DESCRIPTION OF THE TASK → Nothing but text lines should be duplicated: start with the first line of the listing below and stop after the line holding "Give the box", omitting pictures.

# # # #

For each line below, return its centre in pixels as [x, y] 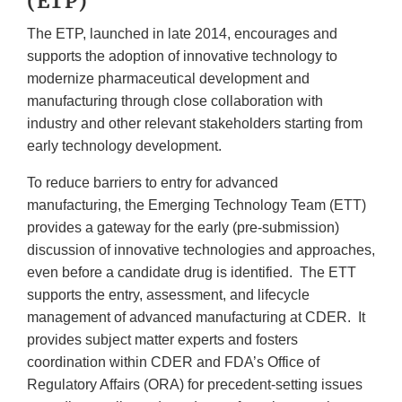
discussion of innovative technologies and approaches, [201, 249]
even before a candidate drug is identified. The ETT [192, 272]
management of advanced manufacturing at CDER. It [196, 317]
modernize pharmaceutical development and [168, 78]
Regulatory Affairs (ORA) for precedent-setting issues [195, 384]
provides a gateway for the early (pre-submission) [183, 227]
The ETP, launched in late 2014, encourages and [182, 33]
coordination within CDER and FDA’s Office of [173, 362]
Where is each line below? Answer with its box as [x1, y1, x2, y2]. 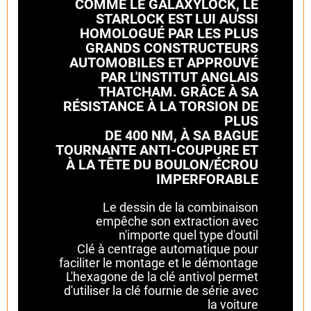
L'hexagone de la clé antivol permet [66, 269, 258, 284]
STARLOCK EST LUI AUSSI [96, 10, 258, 27]
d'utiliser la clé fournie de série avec [64, 283, 258, 298]
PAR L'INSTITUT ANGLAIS [101, 68, 258, 85]
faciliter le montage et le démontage [59, 255, 258, 270]
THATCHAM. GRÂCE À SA [98, 83, 258, 100]
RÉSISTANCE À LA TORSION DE [63, 97, 258, 115]
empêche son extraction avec [96, 213, 258, 228]
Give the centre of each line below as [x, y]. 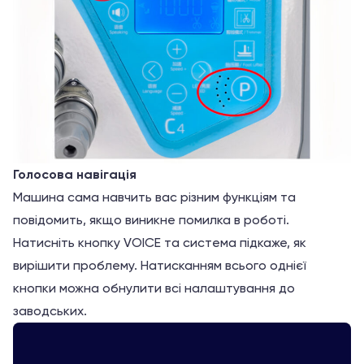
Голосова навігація [75, 174]
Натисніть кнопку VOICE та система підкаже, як [160, 242]
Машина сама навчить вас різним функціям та [154, 197]
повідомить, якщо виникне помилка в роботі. [151, 219]
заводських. [50, 310]
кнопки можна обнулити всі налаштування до [154, 288]
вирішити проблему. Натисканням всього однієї [160, 265]
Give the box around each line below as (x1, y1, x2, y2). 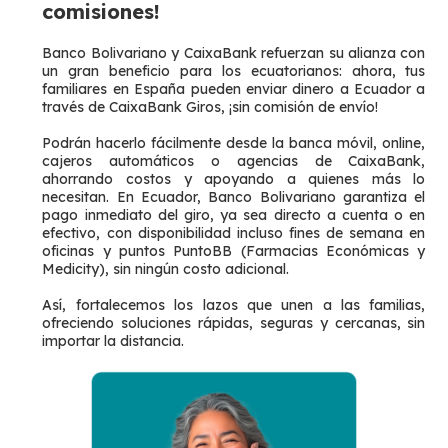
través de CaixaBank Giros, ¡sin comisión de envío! (42, 97, 379, 116)
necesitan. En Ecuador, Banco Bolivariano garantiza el (42, 187, 426, 206)
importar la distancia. (42, 331, 185, 350)
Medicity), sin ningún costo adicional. (42, 259, 290, 278)
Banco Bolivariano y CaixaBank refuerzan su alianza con (42, 43, 426, 62)
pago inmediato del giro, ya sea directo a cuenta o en (42, 205, 426, 224)
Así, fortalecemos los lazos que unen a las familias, (42, 295, 426, 314)
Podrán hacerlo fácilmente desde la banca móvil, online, (42, 133, 426, 152)

# # # #

FINAL ANSWER →
For each line below, return its centre in pixels as [x, y] 
discussion of innovative technologies and approaches, [201, 249]
even before a candidate drug is identified. The ETT [192, 272]
management of advanced manufacturing at CDER. It [196, 317]
modernize pharmaceutical development and [168, 78]
Regulatory Affairs (ORA) for precedent-setting issues [195, 384]
provides a gateway for the early (pre-submission) [183, 227]
The ETP, launched in late 2014, encourages and [182, 33]
coordination within CDER and FDA’s Office of [173, 362]
Where is each line below? Answer with its box as [x1, y1, x2, y2]. 
L'hexagone de la clé antivol permet [66, 269, 258, 284]
STARLOCK EST LUI AUSSI [96, 10, 258, 27]
d'utiliser la clé fournie de série avec [64, 283, 258, 298]
PAR L'INSTITUT ANGLAIS [101, 68, 258, 85]
faciliter le montage et le démontage [59, 255, 258, 270]
THATCHAM. GRÂCE À SA [98, 83, 258, 100]
RÉSISTANCE À LA TORSION DE [63, 97, 258, 115]
empêche son extraction avec [96, 213, 258, 228]
Give the centre of each line below as [x, y]. 
Голосова навігація [75, 174]
Натисніть кнопку VOICE та система підкаже, як [160, 242]
Машина сама навчить вас різним функціям та [154, 197]
повідомить, якщо виникне помилка в роботі. [151, 219]
заводських. [50, 310]
кнопки можна обнулити всі налаштування до [154, 288]
вирішити проблему. Натисканням всього однієї [160, 265]
Give the box around each line below as (x1, y1, x2, y2). 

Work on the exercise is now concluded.